Counting plants instead of focusing on reasonable possession:
• Penalises experience
• Punishes learning
• Encourages waste
• Creates accidental criminality

Ironically, it’s the new grower — the one the law should be supporting — who is least likely to ever reach the legal possession limit.

Privacy, But With a Ruler and a Scale?

The Cannabis for Private Purposes Act is clear about one thing: it exists to respect the right to privacy of adults.

But the draft regulations introduce:
• Detailed transport rules
• Disclosure requirements
• Strict numerical limits

 

At what point does regulating private life turn into supervising it?

 

When plants must be counted and weight must be measured, it starts to feel less like privacy, and more like probation.

Transport Rules: Technically Legal, Practically Nervous

Under the draft rules:
• Cannabis must be hidden from view
• You may not inspect or handle it while driving
• Passengers must be informed

This raises real questions:
• What counts as “inspection”?
• What if something shifts in the container?
• What if you’re pulled over and asked questions?

Rules that rely heavily on interpretation don’t protect privacy — they invite discretion.

Clearing Old Records: A Step Forward, With Speed Bumps

The regulations outline how people can apply to have old cannabis convictions expunged.

This matters.

But the process requires paperwork and waiting — and for many people, that remains a barrier.
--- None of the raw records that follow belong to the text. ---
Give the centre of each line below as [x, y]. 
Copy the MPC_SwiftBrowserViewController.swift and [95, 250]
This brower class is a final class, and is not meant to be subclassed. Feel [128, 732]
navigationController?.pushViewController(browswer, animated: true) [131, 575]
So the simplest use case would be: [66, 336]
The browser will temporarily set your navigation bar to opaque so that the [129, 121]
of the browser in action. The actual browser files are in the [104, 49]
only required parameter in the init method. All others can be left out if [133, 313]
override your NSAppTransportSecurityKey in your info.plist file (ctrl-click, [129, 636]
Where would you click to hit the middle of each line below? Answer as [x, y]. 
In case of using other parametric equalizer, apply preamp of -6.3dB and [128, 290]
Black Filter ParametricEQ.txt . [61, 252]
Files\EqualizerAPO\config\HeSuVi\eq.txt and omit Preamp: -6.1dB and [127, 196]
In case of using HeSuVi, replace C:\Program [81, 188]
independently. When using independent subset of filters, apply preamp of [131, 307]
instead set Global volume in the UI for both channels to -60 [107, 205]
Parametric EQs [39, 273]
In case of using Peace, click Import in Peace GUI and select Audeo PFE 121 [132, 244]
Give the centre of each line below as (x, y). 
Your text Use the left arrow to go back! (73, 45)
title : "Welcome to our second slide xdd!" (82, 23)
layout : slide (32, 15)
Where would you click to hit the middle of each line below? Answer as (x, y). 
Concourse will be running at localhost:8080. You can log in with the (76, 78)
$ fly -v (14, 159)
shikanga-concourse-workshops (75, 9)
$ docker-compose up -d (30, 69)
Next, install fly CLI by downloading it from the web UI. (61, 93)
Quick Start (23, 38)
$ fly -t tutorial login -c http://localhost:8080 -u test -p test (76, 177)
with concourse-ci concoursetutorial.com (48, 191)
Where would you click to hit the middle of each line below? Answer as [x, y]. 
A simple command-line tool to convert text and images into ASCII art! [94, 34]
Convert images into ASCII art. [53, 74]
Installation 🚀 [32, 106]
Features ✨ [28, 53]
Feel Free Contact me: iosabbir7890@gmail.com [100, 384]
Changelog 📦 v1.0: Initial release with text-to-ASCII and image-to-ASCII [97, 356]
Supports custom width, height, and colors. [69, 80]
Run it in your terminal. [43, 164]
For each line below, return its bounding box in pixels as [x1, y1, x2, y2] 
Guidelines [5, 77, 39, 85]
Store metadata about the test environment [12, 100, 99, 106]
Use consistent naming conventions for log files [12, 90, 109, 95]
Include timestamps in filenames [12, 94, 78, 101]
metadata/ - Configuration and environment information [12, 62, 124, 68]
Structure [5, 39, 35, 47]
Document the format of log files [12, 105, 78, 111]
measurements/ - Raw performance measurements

This Isn’t About Being Difficult

Commenting on draft regulations isn’t activism. It’s participation.

You’re allowed to say:
• “This number doesn’t reflect reality.”
• “This rule doesn’t account for learning curves.”
• “This creates confusion instead of clarity.”

You don’t need legal jargon.
You just need to describe real life.

How to Make Your Voice Heard

Public comments close 5 March 2026.

Email your feedback to:
📩 MMokulubete@justice.gov.za

Department of Justice & Constitutional Development

 

When laws ignore how things actually work, people don’t become safer — they become uncertain.

 

A few honest paragraphs are enough.

A Grounded Way Forward

Cannabis is legal in South Africa. That’s a meaningful shift.

Now the rules that follow need to:
• Reflect real cultivation outcomes
• Respect learning curves
• Avoid unnecessary supervision of private life
• Focus on harm reduction, not plant counting

Privacy should feel like freedom — not like probation.